Aime' Fournier, Gregory Beylkin, Vani Cheruvu

Multiresolution adaptive space refinement in geophysical fluid dynamics simulation

To efficiently and accurately numerically model highly nonlinear and intermittent geophysical fluid dynamics (GFD) is challenging. Classically, the finite-difference method (FDM) is most efficient, but the spectral method (SM) is most accurate. A method combining the best of FDM and SM would be especially appropriate for multiscale processes. The Spectral Element Method (SEM) is a candidate.
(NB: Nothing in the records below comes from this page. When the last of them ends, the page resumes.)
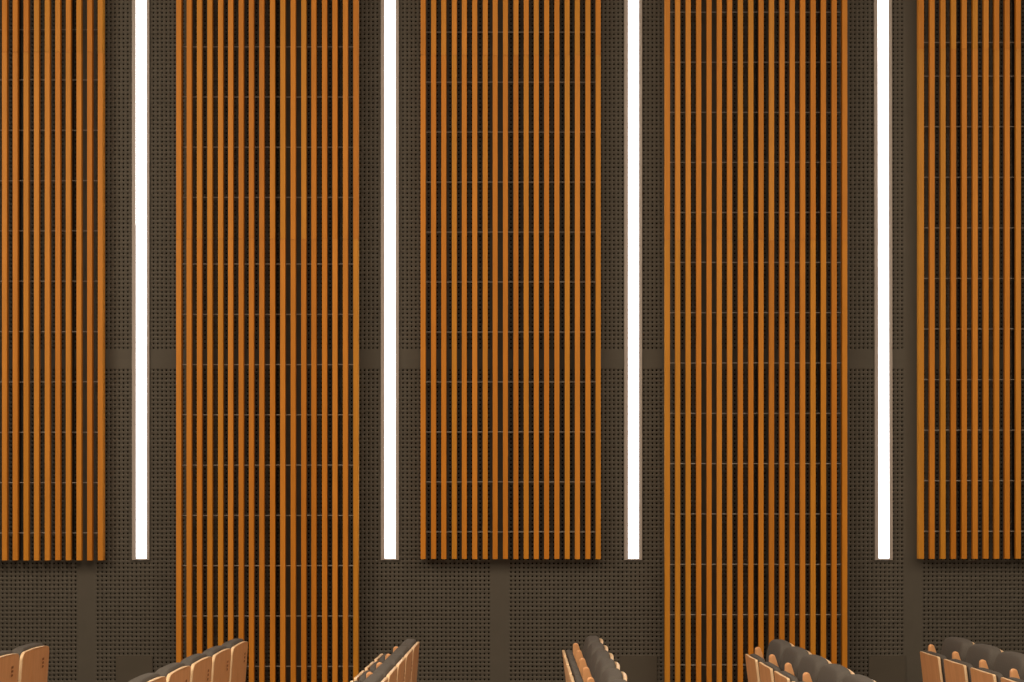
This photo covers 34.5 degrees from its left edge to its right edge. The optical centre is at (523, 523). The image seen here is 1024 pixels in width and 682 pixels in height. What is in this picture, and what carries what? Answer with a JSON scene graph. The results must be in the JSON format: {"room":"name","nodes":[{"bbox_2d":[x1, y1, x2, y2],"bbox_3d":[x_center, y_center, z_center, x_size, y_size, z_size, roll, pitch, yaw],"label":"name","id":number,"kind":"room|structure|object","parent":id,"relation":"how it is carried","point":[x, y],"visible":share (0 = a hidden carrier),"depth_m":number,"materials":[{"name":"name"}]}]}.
{"room":"auditorium","nodes":[
{"label":"auditorium","id":0,"kind":"room"},
{"bbox_2d":[0,0,1023,681],"bbox_3d":[0.000,-1.628,9.975,13.200,6.400,0.150,0,0,0],"label":"wall","id":1,"kind":"structure","parent":0,"point":[479,619],"depth_m":9.90,"materials":[{"name":"black painted perforated acoustic board"}]},
{"bbox_2d":[0,0,104,559],"bbox_3d":[-3.060,-2.131,9.857,1.108,4.695,0.085,0,0,0],"label":"screen","id":2,"kind":"object","parent":1,"relation":"attached to","point":[5,29],"visible":1,"depth_m":9.81,"materials":[{"name":"brown wood"}]},
{"bbox_2d":[116,655,152,681],"bbox_3d":[-2.337,0.940,9.896,0.222,0.304,0.007,0,0,0],"label":"cover plate","id":3,"kind":"object","parent":1,"relation":"attached to","point":[128,667],"visible":0.74,"depth_m":9.89,"materials":[{"name":"metal"}]},
{"bbox_2d":[132,0,149,559],"bbox_3d":[-2.298,-2.156,9.893,0.104,4.744,0.014,0,0,0],"label":"light strip","id":4,"kind":"object","parent":1,"relation":"attached to","point":[140,8],"visible":1,"depth_m":9.89,"materials":[{"name":"white plastic"}]},
{"bbox_2d":[136,0,145,224],"bbox_3d":[-2.295,-3.154,9.893,0.058,2.729,0.012,0,0,0],"label":"diffuser","id":5,"kind":"object","parent":4,"relation":"attached to","point":[140,4],"depth_m":9.89,"materials":[{"name":"white plastic"}]},
{"bbox_2d":[136,226,145,557],"bbox_3d":[-2.293,-0.791,9.893,0.060,1.993,0.012,0,0,0],"label":"diffuser","id":6,"kind":"object","parent":4,"relation":"attached to","point":[140,230],"depth_m":9.89,"materials":[{"name":"white plastic"}]},
{"bbox_2d":[176,0,358,681],"bbox_3d":[-1.522,-1.450,9.840,1.079,6.056,0.120,0,0,0],"label":"slatted wall panel","id":7,"kind":"object","parent":1,"relation":"attached to","point":[273,46],"visible":0.99,"depth_m":9.78,"materials":[{"name":"brown wood"}]},
{"bbox_2d":[381,0,398,559],"bbox_3d":[-0.804,-2.156,9.893,0.107,4.744,0.013,0,0,0],"label":"light strip","id":8,"kind":"object","parent":1,"relation":"attached to","point":[389,8],"visible":1,"depth_m":9.89,"materials":[{"name":"white plastic"}]},
{"bbox_2d":[385,0,394,557],"bbox_3d":[-0.803,-2.156,9.893,0.061,4.724,0.012,0,0,0],"label":"diffuser","id":9,"kind":"object","parent":8,"relation":"attached to","point":[389,4],"depth_m":9.89,"materials":[{"name":"white plastic"}]},
{"bbox_2d":[421,0,600,558],"bbox_3d":[-0.079,-2.134,9.857,1.072,4.687,0.085,0,0,0],"label":"slatted wall panel","id":10,"kind":"object","parent":1,"relation":"attached to","point":[433,32],"visible":1,"depth_m":9.81,"materials":[{"name":"brown wood"}]},
{"bbox_2d":[624,0,641,559],"bbox_3d":[0.654,-2.156,9.893,0.106,4.744,0.013,0,0,0],"label":"light strip","id":11,"kind":"object","parent":1,"relation":"attached to","point":[632,8],"visible":1,"depth_m":9.89,"materials":[{"name":"white plastic"}]},
{"bbox_2d":[628,0,638,557],"bbox_3d":[0.656,-2.156,9.893,0.060,4.724,0.012,0,0,0],"label":"diffuser","id":12,"kind":"object","parent":11,"relation":"attached to","point":[633,5],"depth_m":9.89,"materials":[{"name":"white plastic"}]},
{"bbox_2d":[620,655,656,681],"bbox_3d":[0.687,0.940,9.896,0.222,0.304,0.007,0,0,0],"label":"cover plate","id":13,"kind":"object","parent":1,"relation":"attached to","point":[637,668],"visible":0.84,"depth_m":9.89,"materials":[{"name":"metal"}]},
{"bbox_2d":[664,0,846,681],"bbox_3d":[1.376,-1.450,9.840,1.081,6.056,0.120,0,0,0],"label":"slatted wall panel","id":14,"kind":"object","parent":1,"relation":"attached to","point":[759,12],"visible":0.99,"depth_m":9.78,"materials":[{"name":"brown wood"}]},
{"bbox_2d":[874,0,892,559],"bbox_3d":[2.153,-2.156,9.893,0.106,4.744,0.013,0,0,0],"label":"light strip","id":15,"kind":"object","parent":1,"relation":"attached to","point":[883,363],"visible":1,"depth_m":9.89,"materials":[{"name":"white plastic"}]},
{"bbox_2d":[878,0,888,557],"bbox_3d":[2.154,-2.156,9.893,0.060,4.724,0.012,0,0,0],"label":"diffuser","id":16,"kind":"object","parent":15,"relation":"attached to","point":[883,5],"depth_m":9.89,"materials":[{"name":"white plastic"}]},
{"bbox_2d":[869,655,905,681],"bbox_3d":[2.179,0.940,9.896,0.222,0.304,0.007,0,0,0],"label":"cover plate","id":17,"kind":"object","parent":1,"relation":"attached to","point":[882,668],"visible":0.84,"depth_m":9.89,"materials":[{"name":"metal"}]},
{"bbox_2d":[917,0,1023,558],"bbox_3d":[2.908,-2.135,9.857,1.116,4.686,0.085,0,0,0],"label":"screen","id":18,"kind":"object","parent":1,"relation":"attached to","point":[1016,42],"visible":1,"depth_m":9.81,"materials":[{"name":"brown wood"}]},
{"bbox_3d":[0.000,1.632,2.975,13.200,0.120,14.150,0,0,0],"label":"floor","id":19,"kind":"structure","parent":0,"visible":0},
{"bbox_2d":[0,651,18,681],"bbox_3d":[-2.640,1.097,8.025,0.290,0.950,0.558,0,0,0],"label":"seat","id":20,"kind":"object","parent":19,"relation":"on","point":[9,661],"visible":1,"depth_m":8.09,"materials":[{"name":"brown wood"}]},
{"bbox_2d":[0,651,13,655],"bbox_3d":[-2.583,0.872,8.025,0.107,0.500,0.438,0,0,0],"label":"cushion","id":21,"kind":"object","parent":20,"relation":"on","point":[2,653],"depth_m":8.07,"materials":[{"name":"grey fabric"}]},
{"bbox_2d":[12,643,48,681],"bbox_3d":[-2.640,1.097,8.565,0.290,0.950,0.519,0,0,0],"label":"seat","id":22,"kind":"object","parent":19,"relation":"on","point":[33,657],"visible":0.57,"depth_m":8.49,"materials":[{"name":"brown wood"}]},
{"bbox_2d":[12,643,43,659],"bbox_3d":[-2.583,0.872,8.545,0.107,0.500,0.438,0,0,0],"label":"cushion","id":23,"kind":"object","parent":22,"relation":"on","point":[32,651],"depth_m":8.46,"materials":[{"name":"grey fabric"}]},
{"bbox_2d":[129,673,165,681],"bbox_3d":[-1.640,1.097,6.820,0.290,0.950,0.519,0,0,0],"label":"seat","id":24,"kind":"object","parent":19,"relation":"on","point":[148,677],"visible":1,"depth_m":6.78,"materials":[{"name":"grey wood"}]},
{"bbox_2d":[155,662,190,681],"bbox_3d":[-1.640,1.097,7.340,0.290,0.950,0.519,0,0,0],"label":"seat","id":25,"kind":"object","parent":19,"relation":"on","point":[176,671],"visible":0.86,"depth_m":7.25,"materials":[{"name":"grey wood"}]},
{"bbox_2d":[155,662,185,676],"bbox_3d":[-1.583,0.872,7.320,0.107,0.500,0.438,0,0,0],"label":"cushion","id":26,"kind":"object","parent":25,"relation":"on","point":[176,669],"depth_m":7.23,"materials":[{"name":"grey fabric"}]},
{"bbox_2d":[181,653,211,681],"bbox_3d":[-1.640,1.097,7.860,0.290,0.950,0.519,0,0,0],"label":"seat","id":27,"kind":"object","parent":19,"relation":"on","point":[200,663],"visible":0.52,"depth_m":7.77,"materials":[{"name":"brown wood"}]},
{"bbox_2d":[181,653,207,665],"bbox_3d":[-1.583,0.872,7.840,0.107,0.500,0.438,0,0,0],"label":"cushion","id":28,"kind":"object","parent":27,"relation":"on","point":[199,659],"depth_m":7.74,"materials":[{"name":"grey fabric"}]},
{"bbox_2d":[203,646,230,681],"bbox_3d":[-1.640,1.097,8.380,0.290,0.950,0.519,0,0,0],"label":"seat","id":29,"kind":"object","parent":19,"relation":"on","point":[221,655],"visible":0.5,"depth_m":8.29,"materials":[{"name":"brown wood"}]},
{"bbox_2d":[203,646,226,656],"bbox_3d":[-1.583,0.872,8.360,0.107,0.500,0.438,0,0,0],"label":"cushion","id":30,"kind":"object","parent":29,"relation":"on","point":[216,651],"depth_m":8.25,"materials":[{"name":"grey fabric"}]},
{"bbox_2d":[221,638,247,681],"bbox_3d":[-1.640,1.097,8.900,0.290,0.950,0.519,0,0,0],"label":"seat","id":31,"kind":"object","parent":19,"relation":"on","point":[239,647],"visible":0.46,"depth_m":8.81,"materials":[{"name":"brown wood"}]},
{"bbox_2d":[221,638,243,648],"bbox_3d":[-1.583,0.872,8.880,0.107,0.500,0.438,0,0,0],"label":"cushion","id":32,"kind":"object","parent":31,"relation":"on","point":[237,643],"depth_m":8.77,"materials":[{"name":"grey fabric"}]},
{"bbox_2d":[350,663,397,681],"bbox_3d":[-0.693,1.097,7.310,0.290,0.950,0.519,0,0,0],"label":"seat","id":33,"kind":"object","parent":19,"relation":"on","point":[388,670],"visible":0.77,"depth_m":7.20,"materials":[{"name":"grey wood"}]},
{"bbox_2d":[373,663,393,676],"bbox_3d":[-0.636,0.872,7.290,0.107,0.500,0.438,0,0,0],"label":"cushion","id":34,"kind":"object","parent":33,"relation":"on","point":[387,669],"depth_m":7.15,"materials":[{"name":"grey fabric"}]},
{"bbox_2d":[363,673,387,681],"bbox_3d":[-0.693,1.097,6.770,0.290,0.950,0.558,0,0,0],"label":"seat","id":35,"kind":"object","parent":19,"relation":"on","point":[375,677],"visible":1,"depth_m":6.73,"materials":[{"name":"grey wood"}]},
{"bbox_2d":[354,654,405,681],"bbox_3d":[-0.693,1.097,7.830,0.290,0.950,0.519,0,0,0],"label":"seat","id":36,"kind":"object","parent":19,"relation":"on","point":[397,660],"visible":0.56,"depth_m":7.71,"materials":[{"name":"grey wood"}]},
{"bbox_2d":[359,670,372,681],"bbox_3d":[-0.724,0.907,7.810,0.083,0.406,0.410,0,0,0],"label":"seat cushion","id":37,"kind":"object","parent":36,"relation":"on","point":[362,675],"depth_m":7.73,"materials":[{"name":"grey fabric"}]},
{"bbox_2d":[383,654,401,666],"bbox_3d":[-0.636,0.872,7.810,0.107,0.500,0.438,0,0,0],"label":"cushion","id":38,"kind":"object","parent":36,"relation":"on","point":[396,659],"depth_m":7.66,"materials":[{"name":"grey fabric"}]},
{"bbox_2d":[365,646,412,681],"bbox_3d":[-0.693,1.097,8.350,0.290,0.950,0.519,0,0,0],"label":"seat","id":39,"kind":"object","parent":19,"relation":"on","point":[405,651],"visible":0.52,"depth_m":8.23,"materials":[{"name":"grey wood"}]},
{"bbox_2d":[370,661,381,671],"bbox_3d":[-0.724,0.907,8.330,0.083,0.406,0.410,0,0,0],"label":"seat cushion","id":40,"kind":"object","parent":39,"relation":"on","point":[373,664],"depth_m":8.22,"materials":[{"name":"grey fabric"}]},
{"bbox_2d":[392,646,409,656],"bbox_3d":[-0.636,0.872,8.330,0.107,0.500,0.438,0,0,0],"label":"cushion","id":41,"kind":"object","parent":39,"relation":"on","point":[404,651],"depth_m":8.18,"materials":[{"name":"grey fabric"}]},
{"bbox_2d":[374,639,419,681],"bbox_3d":[-0.693,1.097,8.870,0.290,0.950,0.519,0,0,0],"label":"seat","id":42,"kind":"object","parent":19,"relation":"on","point":[412,644],"visible":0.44,"depth_m":8.76,"materials":[{"name":"brown wood"}]},
{"bbox_2d":[379,653,387,663],"bbox_3d":[-0.724,0.907,8.850,0.083,0.406,0.410,0,0,0],"label":"seat cushion","id":43,"kind":"object","parent":42,"relation":"on","point":[381,657],"depth_m":8.72,"materials":[{"name":"grey fabric"}]},
{"bbox_2d":[400,639,415,648],"bbox_3d":[-0.636,0.872,8.850,0.107,0.500,0.438,0,0,0],"label":"cushion","id":44,"kind":"object","parent":42,"relation":"on","point":[411,643],"depth_m":8.71,"materials":[{"name":"grey fabric"}]},
{"bbox_2d":[562,636,602,681],"bbox_3d":[0.307,1.097,9.130,0.290,0.950,0.519,0,0,0],"label":"seat","id":45,"kind":"object","parent":19,"relation":"on","point":[590,639],"visible":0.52,"depth_m":9.06,"materials":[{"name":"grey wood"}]},
{"bbox_2d":[566,650,573,658],"bbox_3d":[0.276,0.907,9.110,0.083,0.406,0.410,0,0,0],"label":"seat cushion","id":46,"kind":"object","parent":45,"relation":"on","point":[569,653],"depth_m":8.98,"materials":[{"name":"grey fabric"}]},
{"bbox_2d":[582,636,599,660],"bbox_3d":[0.364,0.872,9.110,0.107,0.500,0.438,0,0,0],"label":"cushion","id":47,"kind":"object","parent":45,"relation":"on","point":[590,639],"depth_m":9.00,"materials":[{"name":"grey fabric"}]},
{"bbox_2d":[564,642,607,681],"bbox_3d":[0.307,1.097,8.610,0.290,0.950,0.519,0,0,0],"label":"seat","id":48,"kind":"object","parent":19,"relation":"on","point":[594,646],"visible":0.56,"depth_m":8.53,"materials":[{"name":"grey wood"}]},
{"bbox_2d":[568,657,576,668],"bbox_3d":[0.276,0.907,8.590,0.083,0.406,0.410,0,0,0],"label":"seat cushion","id":49,"kind":"object","parent":48,"relation":"on","point":[571,661],"depth_m":8.46,"materials":[{"name":"grey fabric"}]},
{"bbox_2d":[586,642,604,669],"bbox_3d":[0.364,0.872,8.590,0.107,0.500,0.438,0,0,0],"label":"cushion","id":50,"kind":"object","parent":48,"relation":"on","point":[594,646],"depth_m":8.48,"materials":[{"name":"grey fabric"}]},
{"bbox_2d":[567,650,613,681],"bbox_3d":[0.307,1.097,8.090,0.290,0.950,0.519,0,0,0],"label":"seat","id":51,"kind":"object","parent":19,"relation":"on","point":[597,655],"visible":0.58,"depth_m":8.01,"materials":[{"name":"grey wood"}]},
{"bbox_2d":[571,666,580,677],"bbox_3d":[0.276,0.907,8.070,0.083,0.406,0.410,0,0,0],"label":"seat cushion","id":52,"kind":"object","parent":51,"relation":"on","point":[575,671],"depth_m":7.94,"materials":[{"name":"grey fabric"}]},
{"bbox_2d":[590,650,609,678],"bbox_3d":[0.364,0.872,8.070,0.107,0.500,0.438,0,0,0],"label":"cushion","id":53,"kind":"object","parent":51,"relation":"on","point":[597,655],"depth_m":7.96,"materials":[{"name":"grey fabric"}]},
{"bbox_2d":[570,658,619,681],"bbox_3d":[0.307,1.097,7.570,0.290,0.950,0.519,0,0,0],"label":"seat","id":54,"kind":"object","parent":19,"relation":"on","point":[603,664],"visible":0.74,"depth_m":7.53,"materials":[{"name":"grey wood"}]},
{"bbox_2d":[574,675,583,681],"bbox_3d":[0.276,0.907,7.550,0.083,0.406,0.410,0,0,0],"label":"seat cushion","id":55,"kind":"object","parent":54,"relation":"on","point":[578,678],"depth_m":7.53,"materials":[{"name":"grey fabric"}]},
{"bbox_2d":[594,658,615,681],"bbox_3d":[0.364,0.872,7.550,0.107,0.500,0.438,0,0,0],"label":"cushion","id":56,"kind":"object","parent":54,"relation":"on","point":[603,664],"depth_m":7.44,"materials":[{"name":"grey fabric"}]},
{"bbox_2d":[587,668,626,681],"bbox_3d":[0.307,1.097,7.050,0.290,0.950,0.519,0,0,0],"label":"seat","id":57,"kind":"object","parent":19,"relation":"on","point":[610,674],"visible":0.88,"depth_m":6.96,"materials":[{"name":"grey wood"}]},
{"bbox_2d":[601,668,622,681],"bbox_3d":[0.364,0.872,7.030,0.107,0.500,0.438,0,0,0],"label":"cushion","id":58,"kind":"object","parent":57,"relation":"on","point":[610,674],"depth_m":6.93,"materials":[{"name":"grey fabric"}]},
{"bbox_2d":[611,679,626,681],"bbox_3d":[0.307,1.097,6.510,0.290,0.950,0.558,0,0,0],"label":"seat","id":59,"kind":"object","parent":19,"relation":"on","point":[615,680],"visible":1,"depth_m":6.57,"materials":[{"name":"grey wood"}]},
{"bbox_2d":[745,639,793,681],"bbox_3d":[1.300,1.097,8.840,0.290,0.950,0.519,0,0,0],"label":"seat","id":60,"kind":"object","parent":19,"relation":"on","point":[776,647],"visible":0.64,"depth_m":8.76,"materials":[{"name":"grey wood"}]},
{"bbox_2d":[750,654,764,681],"bbox_3d":[1.269,0.907,8.820,0.083,0.406,0.410,0,0,0],"label":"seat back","id":61,"kind":"object","parent":60,"relation":"on","point":[755,659],"depth_m":8.70,"materials":[{"name":"brown wood"}]},
{"bbox_2d":[766,639,791,669],"bbox_3d":[1.357,0.872,8.820,0.107,0.500,0.438,0,0,0],"label":"cushion","id":62,"kind":"object","parent":60,"relation":"on","point":[776,647],"depth_m":8.71,"materials":[{"name":"grey fabric"}]},
{"bbox_2d":[759,646,810,681],"bbox_3d":[1.300,1.097,8.320,0.290,0.950,0.519,0,0,0],"label":"seat","id":63,"kind":"object","parent":19,"relation":"on","point":[793,655],"visible":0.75,"depth_m":8.24,"materials":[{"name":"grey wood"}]},
{"bbox_2d":[764,662,780,681],"bbox_3d":[1.269,0.907,8.300,0.083,0.406,0.410,0,0,0],"label":"seat cushion","id":64,"kind":"object","parent":63,"relation":"on","point":[769,668],"depth_m":8.17,"materials":[{"name":"brown wood"}]},
{"bbox_2d":[781,646,808,678],"bbox_3d":[1.357,0.872,8.300,0.107,0.500,0.438,0,0,0],"label":"cushion","id":65,"kind":"object","parent":63,"relation":"on","point":[793,655],"depth_m":8.20,"materials":[{"name":"grey fabric"}]},
{"bbox_2d":[774,654,831,681],"bbox_3d":[1.300,1.097,7.800,0.290,0.950,0.519,0,0,0],"label":"seat","id":66,"kind":"object","parent":19,"relation":"on","point":[812,664],"visible":0.83,"depth_m":7.74,"materials":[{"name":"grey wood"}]},
{"bbox_2d":[779,671,797,681],"bbox_3d":[1.269,0.907,7.780,0.083,0.406,0.410,0,0,0],"label":"seat cushion","id":67,"kind":"object","parent":66,"relation":"on","point":[784,676],"depth_m":7.69,"materials":[{"name":"grey fabric"}]},
{"bbox_2d":[798,654,828,681],"bbox_3d":[1.357,0.872,7.780,0.107,0.500,0.438,0,0,0],"label":"cushion","id":68,"kind":"object","parent":66,"relation":"on","point":[812,664],"depth_m":7.70,"materials":[{"name":"grey fabric"}]},
{"bbox_2d":[791,664,853,681],"bbox_3d":[1.300,1.097,7.280,0.290,0.950,0.519,0,0,0],"label":"seat","id":69,"kind":"object","parent":19,"relation":"on","point":[828,672],"visible":0.91,"depth_m":7.23,"materials":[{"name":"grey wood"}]},
{"bbox_2d":[817,664,850,681],"bbox_3d":[1.357,0.872,7.260,0.107,0.500,0.438,0,0,0],"label":"cushion","id":70,"kind":"object","parent":69,"relation":"on","point":[828,672],"depth_m":7.19,"materials":[{"name":"grey fabric"}]},
{"bbox_2d":[842,674,875,681],"bbox_3d":[1.300,1.097,6.760,0.290,0.950,0.519,0,0,0],"label":"seat","id":71,"kind":"object","parent":19,"relation":"on","point":[851,677],"visible":1,"depth_m":6.73,"materials":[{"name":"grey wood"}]},
{"bbox_2d":[920,637,974,681],"bbox_3d":[2.301,1.097,9.030,0.290,0.950,0.519,0,0,0],"label":"seat","id":72,"kind":"object","parent":19,"relation":"on","point":[932,663],"visible":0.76,"depth_m":8.97,"materials":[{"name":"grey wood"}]},
{"bbox_2d":[926,651,946,681],"bbox_3d":[2.270,0.907,9.010,0.083,0.406,0.410,0,0,0],"label":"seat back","id":73,"kind":"object","parent":72,"relation":"on","point":[935,671],"depth_m":8.92,"materials":[{"name":"brown wood"}]},
{"bbox_2d":[941,637,972,661],"bbox_3d":[2.358,0.872,9.010,0.107,0.500,0.438,0,0,0],"label":"cushion","id":74,"kind":"object","parent":72,"relation":"on","point":[950,644],"depth_m":8.95,"materials":[{"name":"grey fabric"}]},
{"bbox_2d":[944,644,1003,681],"bbox_3d":[2.301,1.097,8.510,0.290,0.950,0.519,0,0,0],"label":"seat","id":75,"kind":"object","parent":19,"relation":"on","point":[956,670],"visible":0.68,"depth_m":8.45,"materials":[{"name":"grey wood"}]},
{"bbox_2d":[950,659,973,681],"bbox_3d":[2.270,0.907,8.490,0.083,0.406,0.410,0,0,0],"label":"seat cushion","id":76,"kind":"object","parent":75,"relation":"on","point":[960,671],"depth_m":8.41,"materials":[{"name":"brown wood"}]},
{"bbox_2d":[966,644,1000,670],"bbox_3d":[2.358,0.872,8.490,0.107,0.500,0.438,0,0,0],"label":"cushion","id":77,"kind":"object","parent":75,"relation":"on","point":[976,652],"depth_m":8.43,"materials":[{"name":"grey fabric"}]},
{"bbox_2d":[970,651,1023,681],"bbox_3d":[2.301,1.097,7.990,0.290,0.950,0.519,0,0,0],"label":"seat","id":78,"kind":"object","parent":19,"relation":"on","point":[1005,661],"visible":0.91,"depth_m":7.96,"materials":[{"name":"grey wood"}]},
{"bbox_2d":[976,667,1002,681],"bbox_3d":[2.270,0.907,7.970,0.083,0.406,0.410,0,0,0],"label":"seat cushion","id":79,"kind":"object","parent":78,"relation":"on","point":[982,674],"depth_m":7.93,"materials":[{"name":"brown wood"}]},
{"bbox_2d":[994,651,1023,679],"bbox_3d":[2.358,0.872,7.970,0.107,0.500,0.438,0,0,0],"label":"cushion","id":80,"kind":"object","parent":78,"relation":"on","point":[1005,661],"depth_m":7.94,"materials":[{"name":"grey fabric"}]},
{"bbox_2d":[1001,669,1023,681],"bbox_3d":[2.301,1.097,7.450,0.290,0.950,0.558,0,0,0],"label":"seat","id":81,"kind":"object","parent":19,"relation":"on","point":[1014,676],"visible":1,"depth_m":7.61,"materials":[{"name":"brown wood"}]},
{"bbox_2d":[1007,677,1023,681],"bbox_3d":[2.270,0.907,7.450,0.083,0.406,0.410,0,0,0],"label":"seat cushion","id":82,"kind":"object","parent":81,"relation":"on","point":[1010,679],"depth_m":7.50,"materials":[{"name":"grey fabric"}]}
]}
We present a recent generalization of SEM: Multiresolution Adaptive SEM Refinement (MASER). SEM decomposes the domain into finite elements, and is as efficient as FDM. Within each element, Gauss quadrature achieves SM accuracy. MASER enables SEM to adaptively refine resolution to dynamically emerging structures, while keeping high accuracy and efficiency. Not just multiscale, it is a multiresolution method: it represents functions and operators using bases covering a wide scale range, generated by scale transformations. From the 1-scale 1D, 1-element basis function u_i(x), one generates the multiresolution ND, K^N-element basis

u_{i,j,...k;p,q,...r;L}(x,y,...z) =

K^{N/2} u_i(Kx-p) u_j(Ky-q) ... u_k(Kz-r),

where K=2^L, (p,q,...r) indexes location and L indexes scale (wavenumber band K). Any basis at scale L spawns ``child'' bases at scale L+1, and adaptivity involves ``pruning the family tree'' (as in image compression). In a sense, it is Richardson's ``big whorls have little whorls'' idea cast as a rigorous numerical method. It is also more than adaptive mesh refinement --it is adaptive space refinement.

MASER is demonstrated on 2D tests that create a many strongly interacting scales, such as the 2D Burgers and Shallow Water Equations.